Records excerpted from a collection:
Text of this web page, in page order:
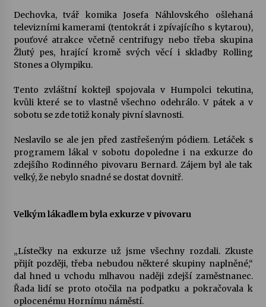
šedesátka: 28. 7.–1. 8. 2026
28. 7. 2026
Letní koncerty ve Stromovce: Kolchoz a
Jenakaši
Votavžatský ploty
Letní koncerty ve Stromovce: Rufus Miller
22. 7. 2026
Vysočinka
Ozvěny prázdnin
14. 7. 2026
Dechovka, tvář komika Josefa Náhlovského ošlehaná
televizními kamerami (tentokrát i zpívajícího s kytarou),
pouťové atrakce včetně centrifugy nebo třeba skupina
Žlutý pes, hrající kromě svých věcí i skladby Rolling
Stones a Olympiku.
Tento zvláštní koktejl spojovala v Humpolci tekutina,
kvůli které se to vlastně všechno odehrálo. V pátek a v
sobotu se zde totiž konaly pivní slavnosti.
Neslavilo se ale jen před zastřešeným pódiem. Letáček s
programem lákal v sobotu dopoledne i na exkurze do
zdejšího Rodinného pivovaru Bernard. Zájem byl ale tak
velký, že nebylo snadné se dostat dovnitř.
Velkým lákadlem byla exkurze v pivovaru
„Lístečky na exkurze už jsme všechny rozdali. Zkuste
přijít později, třeba nebudou některé skupiny naplněné,“
dal hned u vchodu mlhavou naději zdejší zaměstnanec.
Řada lidí se proto otočila na podpatku a pokračovala k
oplocenému Hornímu náměstí.

Problem requirements: Among the records, find each line where the word "koncerty" occurs, and copy it.

Your response:
Letní koncerty ve Stromovce: Kolchoz a
Letní koncerty ve Stromovce: Rufus Miller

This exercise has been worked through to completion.